Die wenigsten Opfer dieser Konflikte schaffen den Weg in Flüchtlingslager, in denen sie einigermaßen menschenwürdig leben können, ein ausreichendes Gesundheits- und Bildungssystem nutzen und eine neue Zukunftsperspektive aufbauen können.

Luxemburg hat in den ersten acht Monaten dieses Jahres 633 Flüchtlinge aufgenommen, das sind rund zehn Prozent weniger als im gleichen Zeitraum 2013. In den Jahren 2012 und 2011 wurden insgesamt noch jeweils über 2000 Asylbewerber gezählt. Luxemburg wird von den großen aktuellen Flüchtlingsbewegungen kaum berührt: Unter den 84 Neuzugängen im Juli war lediglich eine siebenköpfige Familie aus Syrien. Im August kamen 96 Antragsteller, darunter elf aus Syrien und eine Person aus der Ukraine. Es fehlt offenbar der politische Wille bzw. die Aufnahmekapazität, generell deutlich mehr Flüchtlinge und Asylbewerber aufzunehmen, insbesondere aus den aktuell betroffenen Regionen.

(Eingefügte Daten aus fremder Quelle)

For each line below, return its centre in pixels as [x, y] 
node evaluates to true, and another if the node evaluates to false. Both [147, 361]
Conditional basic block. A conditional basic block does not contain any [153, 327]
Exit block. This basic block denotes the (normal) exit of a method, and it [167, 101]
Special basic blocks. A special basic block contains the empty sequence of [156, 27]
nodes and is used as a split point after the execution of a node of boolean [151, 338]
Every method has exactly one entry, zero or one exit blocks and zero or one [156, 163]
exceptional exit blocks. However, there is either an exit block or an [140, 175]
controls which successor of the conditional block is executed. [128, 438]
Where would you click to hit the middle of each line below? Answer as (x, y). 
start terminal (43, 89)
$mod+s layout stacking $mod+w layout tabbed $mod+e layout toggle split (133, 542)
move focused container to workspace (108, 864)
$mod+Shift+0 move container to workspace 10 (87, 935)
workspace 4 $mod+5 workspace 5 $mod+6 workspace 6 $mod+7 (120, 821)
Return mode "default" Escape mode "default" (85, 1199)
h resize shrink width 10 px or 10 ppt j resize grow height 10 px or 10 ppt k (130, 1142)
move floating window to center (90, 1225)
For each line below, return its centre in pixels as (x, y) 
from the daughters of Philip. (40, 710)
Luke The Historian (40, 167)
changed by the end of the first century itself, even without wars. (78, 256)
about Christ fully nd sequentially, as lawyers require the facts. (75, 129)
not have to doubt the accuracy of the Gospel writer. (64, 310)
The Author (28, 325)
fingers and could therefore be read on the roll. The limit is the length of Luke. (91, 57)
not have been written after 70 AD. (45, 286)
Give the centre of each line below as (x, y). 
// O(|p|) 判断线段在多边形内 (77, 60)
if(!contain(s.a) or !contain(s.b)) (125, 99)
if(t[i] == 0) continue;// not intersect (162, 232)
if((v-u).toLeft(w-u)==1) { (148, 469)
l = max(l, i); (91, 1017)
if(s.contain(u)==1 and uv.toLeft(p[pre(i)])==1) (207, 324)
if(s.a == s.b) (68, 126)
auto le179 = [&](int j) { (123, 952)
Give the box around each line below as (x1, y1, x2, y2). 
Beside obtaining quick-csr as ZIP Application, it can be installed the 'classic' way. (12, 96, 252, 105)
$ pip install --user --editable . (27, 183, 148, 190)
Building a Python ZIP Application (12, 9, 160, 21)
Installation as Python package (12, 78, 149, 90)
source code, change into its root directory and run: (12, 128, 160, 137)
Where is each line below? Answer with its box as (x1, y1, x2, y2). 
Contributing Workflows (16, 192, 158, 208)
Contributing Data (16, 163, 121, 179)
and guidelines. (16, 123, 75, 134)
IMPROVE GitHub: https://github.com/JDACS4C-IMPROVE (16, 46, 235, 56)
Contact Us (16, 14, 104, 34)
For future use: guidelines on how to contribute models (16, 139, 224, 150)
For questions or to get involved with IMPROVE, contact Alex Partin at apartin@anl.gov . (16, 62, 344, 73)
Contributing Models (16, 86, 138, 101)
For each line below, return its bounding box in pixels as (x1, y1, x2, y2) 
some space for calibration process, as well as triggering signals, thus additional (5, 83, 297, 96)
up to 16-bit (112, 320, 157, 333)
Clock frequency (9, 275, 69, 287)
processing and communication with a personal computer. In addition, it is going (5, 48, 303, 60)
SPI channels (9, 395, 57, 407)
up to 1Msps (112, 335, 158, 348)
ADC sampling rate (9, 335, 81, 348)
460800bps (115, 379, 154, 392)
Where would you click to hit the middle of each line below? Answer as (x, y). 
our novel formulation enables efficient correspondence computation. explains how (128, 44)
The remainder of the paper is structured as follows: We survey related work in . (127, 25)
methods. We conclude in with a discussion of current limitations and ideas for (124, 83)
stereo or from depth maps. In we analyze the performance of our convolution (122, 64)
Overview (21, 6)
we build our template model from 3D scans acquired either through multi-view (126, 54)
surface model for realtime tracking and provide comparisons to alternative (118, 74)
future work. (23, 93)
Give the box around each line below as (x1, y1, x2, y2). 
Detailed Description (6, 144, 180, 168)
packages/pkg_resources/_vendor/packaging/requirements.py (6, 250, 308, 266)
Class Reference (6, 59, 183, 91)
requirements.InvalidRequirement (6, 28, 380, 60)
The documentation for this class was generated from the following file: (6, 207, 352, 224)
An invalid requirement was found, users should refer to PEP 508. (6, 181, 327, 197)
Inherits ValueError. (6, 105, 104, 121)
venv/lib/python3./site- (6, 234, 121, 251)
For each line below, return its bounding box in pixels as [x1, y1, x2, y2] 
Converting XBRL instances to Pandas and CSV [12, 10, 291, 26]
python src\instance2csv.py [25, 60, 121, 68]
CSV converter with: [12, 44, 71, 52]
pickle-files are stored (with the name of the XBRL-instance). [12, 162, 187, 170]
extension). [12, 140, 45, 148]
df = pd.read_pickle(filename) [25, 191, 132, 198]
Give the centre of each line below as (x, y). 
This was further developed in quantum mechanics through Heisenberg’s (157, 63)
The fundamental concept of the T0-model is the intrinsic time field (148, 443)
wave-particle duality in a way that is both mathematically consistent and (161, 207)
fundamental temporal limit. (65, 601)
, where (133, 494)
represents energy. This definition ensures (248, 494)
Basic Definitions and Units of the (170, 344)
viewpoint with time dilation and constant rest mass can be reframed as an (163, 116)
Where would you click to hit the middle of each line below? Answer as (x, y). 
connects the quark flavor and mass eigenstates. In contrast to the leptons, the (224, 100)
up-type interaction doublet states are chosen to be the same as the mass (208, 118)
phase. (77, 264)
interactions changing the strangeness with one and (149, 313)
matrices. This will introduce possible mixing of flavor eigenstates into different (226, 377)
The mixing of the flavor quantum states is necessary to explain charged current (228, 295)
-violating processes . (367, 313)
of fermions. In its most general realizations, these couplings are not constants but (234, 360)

Dies kann man aus humanitärer Sicht beklagen. Es hat aber auch mit den Regelungen des Dublin-III-Abkommens zu tun, nach dem der Asylantrag in dem Land gestellt werden muss, in dem der Flüchtling in die EU eingereist ist. Daher werden viele aus Luxemburg wieder abgeschoben, es sei denn, sie können ihren Reiseweg verschleiern.

Um diese Situation eines dringenden Bedarfs konstruktiv zu verbessern, hat das dem Familien- und Integrationsministerium untergeordnete Office Luxembourgeois de l’Accueil et de l’Integration (OLAI) entschieden, neue Strukturen zur Unterbringung von Flüchtlingen und Asylbewerbern zu schaffen. Deshalb hat das OLAI die Polygone S.àr.l. beauftragt, diese in Mersch zu errichten und dem OLAI anschließend zu vermieten.

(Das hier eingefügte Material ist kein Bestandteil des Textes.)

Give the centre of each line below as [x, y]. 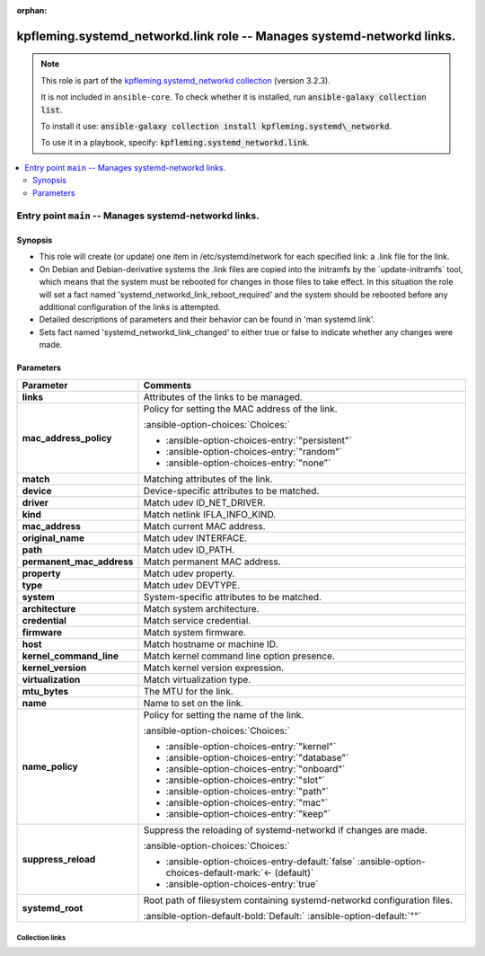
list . [52, 110]
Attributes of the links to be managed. [223, 397]
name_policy [50, 766]
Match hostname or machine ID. [211, 644]
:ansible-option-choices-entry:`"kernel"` [251, 746]
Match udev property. [189, 573]
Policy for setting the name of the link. [224, 714]
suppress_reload [59, 859]
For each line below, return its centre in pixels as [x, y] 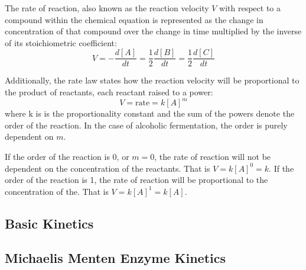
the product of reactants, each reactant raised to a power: [109, 92]
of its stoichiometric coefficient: [61, 42]
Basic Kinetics [49, 223]
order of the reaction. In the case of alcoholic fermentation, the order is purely [146, 125]
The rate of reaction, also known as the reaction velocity [107, 8]
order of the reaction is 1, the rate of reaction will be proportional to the [136, 180]
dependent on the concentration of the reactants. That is [108, 168]
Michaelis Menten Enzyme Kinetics [115, 258]

Zu diesem Zweck hat Polygone im Juli 2014 von etika und der BCEE einen zinsreduzierten Investitionskredit über 788.760 Euro mit einer Laufzeit von 54 Monaten erhalten (In ähnlicher Weise hatte Polygone bereits 2011 mobile Klassenräume für eine belgische Kommune errichtet. Und im gleichen Jahr in Luxemburg, als im Auftrag der Stadt das „Abrigado“, eine Einrichtung für Drogenabhängige realisiert und an die Stadt vermietet wurde. Auch diese Projekte erhielten aufgrund ihres sozialen Mehrwerts einen zinsvergünstigten Kredit).

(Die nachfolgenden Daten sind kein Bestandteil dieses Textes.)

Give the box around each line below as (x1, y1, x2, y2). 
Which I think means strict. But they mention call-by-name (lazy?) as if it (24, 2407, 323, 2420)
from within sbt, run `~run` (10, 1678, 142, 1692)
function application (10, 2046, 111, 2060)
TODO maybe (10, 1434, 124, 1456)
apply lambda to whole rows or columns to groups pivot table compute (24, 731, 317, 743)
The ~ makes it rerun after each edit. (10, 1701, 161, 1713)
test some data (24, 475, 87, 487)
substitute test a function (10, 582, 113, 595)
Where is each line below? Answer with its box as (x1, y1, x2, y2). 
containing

Beim aktuellen Projekt handelt es sich erneut um ein als Containergebäude in Fertigbauweise konzipiertes Gebäude (Fotos vom Januar 2015). Der Bau entstand etwa 500 Meter vom Bahnhof Mersch entfernt auf dem Gelände des Agrocenters mit seiner riesigen Siloanlage. Im Schatten dieses “Wahrzeichens” von Mersch begannen im September 2014 Aushubarbeiten, ab Oktober erfolgte durch einen elsässischen Partner, der von Polygone Arbeitnehmer zur Verfügung gestellt bekam, die technische Umsetzung des in modularer Struktur errichteten Baus. Die Bauabnahme ist für Ende Januar 2015 vorgesehen.

Der holzverkleidete Bau weist neben vier Büro-, Aufenthalts- und Abstellräumen im Erdgeschoss insbesondere 11 Wohnräume (von je etwa 21 qm Fläche) im 1. Stock auf und ist für die Unterbringung von 30 Personen geeignet. In jedem Raum können 2 – 3 Personen untergebracht werden. Durch Zwischentüren zwischen jeweils zwei Räumen können neben Einzelpersonen auch Familien untergebracht werden. Im Erdgeschoss befinden sich neben getrennten WC- und Duschanlagen für Männer und Frauen auch eine Küche mit fünf Kochgelegenheiten. Eine Wohnung im Erdgeschoss ist inklusive eigener sanitärer Anlagen auch für Personen mit Behinderungen zugänglich.

Während das Treppenhaus im Inneren aus Naturholz errichtet wurde, führt auf der Rückseite des Baus eine stählerne Treppe hinunter zu den Grünflächen. Hier ist auf einer Fläche von zweimal je 100 qm zumindest ein gartenähnlicher Aufenthaltsbereich für den Sommer vorgesehen. Die weitläufigen Wiesen hinter dem Agrocenter, die als Spielraum für Kinder gut geeignet wären, werden jedoch nur über einen Umweg erreichbar sein, da das Grundstück noch eingezäunt werden soll.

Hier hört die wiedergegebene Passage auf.